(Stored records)
········
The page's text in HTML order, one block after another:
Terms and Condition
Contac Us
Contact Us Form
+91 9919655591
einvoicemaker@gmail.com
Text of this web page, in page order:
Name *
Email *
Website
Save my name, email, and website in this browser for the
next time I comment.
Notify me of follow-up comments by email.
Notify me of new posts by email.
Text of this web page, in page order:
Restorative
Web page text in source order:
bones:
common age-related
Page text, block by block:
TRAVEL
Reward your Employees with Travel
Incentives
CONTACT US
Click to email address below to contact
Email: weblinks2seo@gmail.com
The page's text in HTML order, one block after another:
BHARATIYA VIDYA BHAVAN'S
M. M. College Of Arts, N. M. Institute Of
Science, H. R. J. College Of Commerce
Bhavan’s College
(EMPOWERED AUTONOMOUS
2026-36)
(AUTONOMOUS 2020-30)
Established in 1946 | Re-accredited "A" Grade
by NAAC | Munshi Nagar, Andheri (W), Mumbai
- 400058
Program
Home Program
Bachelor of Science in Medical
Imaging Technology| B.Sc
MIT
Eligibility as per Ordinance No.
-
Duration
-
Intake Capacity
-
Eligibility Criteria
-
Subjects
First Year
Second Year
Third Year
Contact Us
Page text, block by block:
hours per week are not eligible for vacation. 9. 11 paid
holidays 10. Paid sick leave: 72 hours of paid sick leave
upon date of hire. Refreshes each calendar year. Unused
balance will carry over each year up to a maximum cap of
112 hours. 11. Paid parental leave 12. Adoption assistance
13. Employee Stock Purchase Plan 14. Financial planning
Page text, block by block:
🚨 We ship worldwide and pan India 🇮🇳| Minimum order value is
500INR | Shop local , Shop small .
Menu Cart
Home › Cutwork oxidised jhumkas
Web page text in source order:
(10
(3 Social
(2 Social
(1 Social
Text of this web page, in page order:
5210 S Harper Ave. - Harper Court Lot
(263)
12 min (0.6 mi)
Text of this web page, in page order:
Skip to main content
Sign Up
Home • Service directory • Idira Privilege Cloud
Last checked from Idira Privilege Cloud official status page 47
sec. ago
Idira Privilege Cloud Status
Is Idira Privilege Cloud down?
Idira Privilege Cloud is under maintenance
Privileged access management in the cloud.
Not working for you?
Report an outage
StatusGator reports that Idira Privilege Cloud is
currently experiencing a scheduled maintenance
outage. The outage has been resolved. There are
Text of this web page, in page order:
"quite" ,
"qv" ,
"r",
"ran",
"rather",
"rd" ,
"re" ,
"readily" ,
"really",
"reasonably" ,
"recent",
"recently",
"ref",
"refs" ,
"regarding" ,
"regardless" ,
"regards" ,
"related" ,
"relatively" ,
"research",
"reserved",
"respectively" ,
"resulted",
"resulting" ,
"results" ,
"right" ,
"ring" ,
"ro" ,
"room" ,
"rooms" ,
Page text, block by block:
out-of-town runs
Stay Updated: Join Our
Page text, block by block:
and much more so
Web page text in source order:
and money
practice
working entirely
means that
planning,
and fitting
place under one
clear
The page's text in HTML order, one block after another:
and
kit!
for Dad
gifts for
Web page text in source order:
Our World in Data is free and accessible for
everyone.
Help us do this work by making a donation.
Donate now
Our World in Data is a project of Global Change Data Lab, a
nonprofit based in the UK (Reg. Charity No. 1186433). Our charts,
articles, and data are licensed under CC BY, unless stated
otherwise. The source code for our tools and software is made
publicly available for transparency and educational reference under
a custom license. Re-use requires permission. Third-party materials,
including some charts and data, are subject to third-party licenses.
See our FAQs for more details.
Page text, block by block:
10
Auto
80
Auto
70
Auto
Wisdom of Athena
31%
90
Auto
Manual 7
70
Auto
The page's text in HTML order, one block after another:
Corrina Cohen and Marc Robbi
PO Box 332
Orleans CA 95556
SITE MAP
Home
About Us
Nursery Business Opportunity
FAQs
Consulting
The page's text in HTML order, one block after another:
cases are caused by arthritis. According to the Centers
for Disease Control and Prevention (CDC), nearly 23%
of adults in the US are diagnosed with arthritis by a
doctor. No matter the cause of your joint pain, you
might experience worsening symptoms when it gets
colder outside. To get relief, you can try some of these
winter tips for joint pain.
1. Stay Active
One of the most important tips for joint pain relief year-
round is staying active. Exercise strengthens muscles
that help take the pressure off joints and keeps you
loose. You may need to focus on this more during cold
········
### Activity
Give back every entry exactly, with nothing left out.

### Answer to this problem
The page's text in HTML order, one block after another:
Terms and Condition
Contac Us
Contact Us Form
+91 9919655591
einvoicemaker@gmail.com
Text of this web page, in page order:
Name *
Email *
Website
Save my name, email, and website in this browser for the
next time I comment.
Notify me of follow-up comments by email.
Notify me of new posts by email.
Text of this web page, in page order:
Restorative
Web page text in source order:
bones:
common age-related
Page text, block by block:
TRAVEL
Reward your Employees with Travel
Incentives
CONTACT US
Click to email address below to contact
Email: weblinks2seo@gmail.com
The page's text in HTML order, one block after another:
BHARATIYA VIDYA BHAVAN'S
M. M. College Of Arts, N. M. Institute Of
Science, H. R. J. College Of Commerce
Bhavan’s College
(EMPOWERED AUTONOMOUS
2026-36)
(AUTONOMOUS 2020-30)
Established in 1946 | Re-accredited "A" Grade
by NAAC | Munshi Nagar, Andheri (W), Mumbai
- 400058
Program
Home Program
Bachelor of Science in Medical
Imaging Technology| B.Sc
MIT
Eligibility as per Ordinance No.
-
Duration
-
Intake Capacity
-
Eligibility Criteria
-
Subjects
First Year
Second Year
Third Year
Contact Us
Page text, block by block:
hours per week are not eligible for vacation. 9. 11 paid
holidays 10. Paid sick leave: 72 hours of paid sick leave
upon date of hire. Refreshes each calendar year. Unused
balance will carry over each year up to a maximum cap of
112 hours. 11. Paid parental leave 12. Adoption assistance
13. Employee Stock Purchase Plan 14. Financial planning
Page text, block by block:
🚨 We ship worldwide and pan India 🇮🇳| Minimum order value is
500INR | Shop local , Shop small .
Menu Cart
Home › Cutwork oxidised jhumkas
Web page text in source order:
(10
(3 Social
(2 Social
(1 Social
Text of this web page, in page order:
5210 S Harper Ave. - Harper Court Lot
(263)
12 min (0.6 mi)
Text of this web page, in page order:
Skip to main content
Sign Up
Home • Service directory • Idira Privilege Cloud
Last checked from Idira Privilege Cloud official status page 47
sec. ago
Idira Privilege Cloud Status
Is Idira Privilege Cloud down?
Idira Privilege Cloud is under maintenance
Privileged access management in the cloud.
Not working for you?
Report an outage
StatusGator reports that Idira Privilege Cloud is
currently experiencing a scheduled maintenance
outage. The outage has been resolved. There are
Text of this web page, in page order:
"quite" ,
"qv" ,
"r",
"ran",
"rather",
"rd" ,
"re" ,
"readily" ,
"really",
"reasonably" ,
"recent",
"recently",
"ref",
"refs" ,
"regarding" ,
"regardless" ,
"regards" ,
"related" ,
"relatively" ,
"research",
"reserved",
"respectively" ,
"resulted",
"resulting" ,
"results" ,
"right" ,
"ring" ,
"ro" ,
"room" ,
"rooms" ,
Page text, block by block:
out-of-town runs
Stay Updated: Join Our
Page text, block by block:
and much more so
Web page text in source order:
and money
practice
working entirely
means that
planning,
and fitting
place under one
clear
The page's text in HTML order, one block after another:
and
kit!
for Dad
gifts for
Web page text in source order:
Our World in Data is free and accessible for
everyone.
Help us do this work by making a donation.
Donate now
Our World in Data is a project of Global Change Data Lab, a
nonprofit based in the UK (Reg. Charity No. 1186433). Our charts,
articles, and data are licensed under CC BY, unless stated
otherwise. The source code for our tools and software is made
publicly available for transparency and educational reference under
a custom license. Re-use requires permission. Third-party materials,
including some charts and data, are subject to third-party licenses.
See our FAQs for more details.
Page text, block by block:
10
Auto
80
Auto
70
Auto
Wisdom of Athena
31%
90
Auto
Manual 7
70
Auto
The page's text in HTML order, one block after another:
Corrina Cohen and Marc Robbi
PO Box 332
Orleans CA 95556
SITE MAP
Home
About Us
Nursery Business Opportunity
FAQs
Consulting
The page's text in HTML order, one block after another:
cases are caused by arthritis. According to the Centers
for Disease Control and Prevention (CDC), nearly 23%
of adults in the US are diagnosed with arthritis by a
doctor. No matter the cause of your joint pain, you
might experience worsening symptoms when it gets
colder outside. To get relief, you can try some of these
winter tips for joint pain.
1. Stay Active
One of the most important tips for joint pain relief year-
round is staying active. Exercise strengthens muscles
that help take the pressure off joints and keeps you
loose. You may need to focus on this more during cold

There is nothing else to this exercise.